We could not resist. We had started the day just west of Memphis in Arkansas. I-40 was nice enough. The trees were blooming, the topography was interesting (eastern US mountains), the truck traffic was pleasantly challenging as they passed one another slowly going up the hills, and the wind was strong but no more than we had been used to from NM and the last few days. (The Weather Channel has been on 24/7 “storm mode” for the tornado possibilities in OK through IL, winter storm Yogi blowing from CO through the Twin Cities to the UP of Michigan but we have been lucky enough so far to be between various storm systems.)

Visitor center Memphis

Visitor center Memphis

So we took an adventure, or as Chris calls it, an alternate route. We were about 40 miles shy of Knoxville heading for Dandridge which is east of Knoxville. We made a semi-circle around Knoxville to the south on curvy, hilly 2 lane roads, going through small towns, past Tennessee Valley Authority dams and lakes, through the foothills of the Great Smokies.

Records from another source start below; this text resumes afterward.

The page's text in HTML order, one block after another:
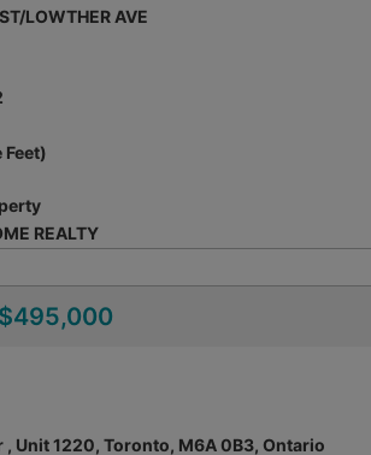
LOWTHER AVE
REALTY
$495,000
, Unit 1220, Toronto, M6A 0B3, Ontario
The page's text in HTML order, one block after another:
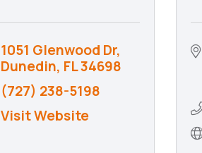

The ride was pleasant, We did not get lost. We did not have enough time to take a hike though. Sarah was kind enough to send us a picture of snow in St. Paul so we sent her back a picture of green mountains in TN. The dogwood are starting to bloom, eastern red bush are coming out.

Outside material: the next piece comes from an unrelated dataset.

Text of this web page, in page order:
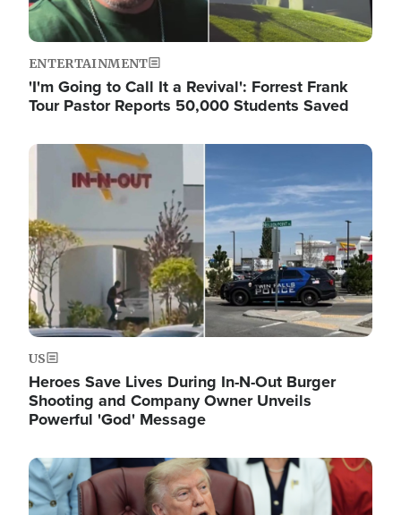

Dogwood along I-40. Sen Al Gore Sr of TN born near here, authored interstate highway act.

Dogwood along I-40. Sen Al Gore Sr of TN born near here, authored interstate highway act.

The area seemed prosperous. Homes were solid and well tended, less vacant commercial buildings. Small town Americana-we even got behind a school bus discharging its kids, frequently two to three per house, once with the kids’ dog running out to meet them as the bus drove up.

View of Great Smokies from Foothills Parkway

View of Great Smokies from Foothills Parkway

The end of the drive brought us back to reality as we drove through Pigeon Forge TN, home of Dolly Parton shows, mini-golf, large hotel complexes, huge billboards advertising one thing or another. (Lady Bird Johnson’s efforts to rid American highways of billboards were long ago and evidently not effective.)

So, today is on to Richmond. Don’t know if we will try another alternate route. If we are lucky, Saturday will not have rain and we can explore the town a bit before we land in Williamsburg.

We had planned to spend much of August visiting KY and TN but a few weeks ago we dropped that idea in order to spend more time in the Canadian Rockies and WA state. I guess we will have to visit them next spring when Knoxville holds a dogwood festival showcasing the dogwood blossoms and garden tours.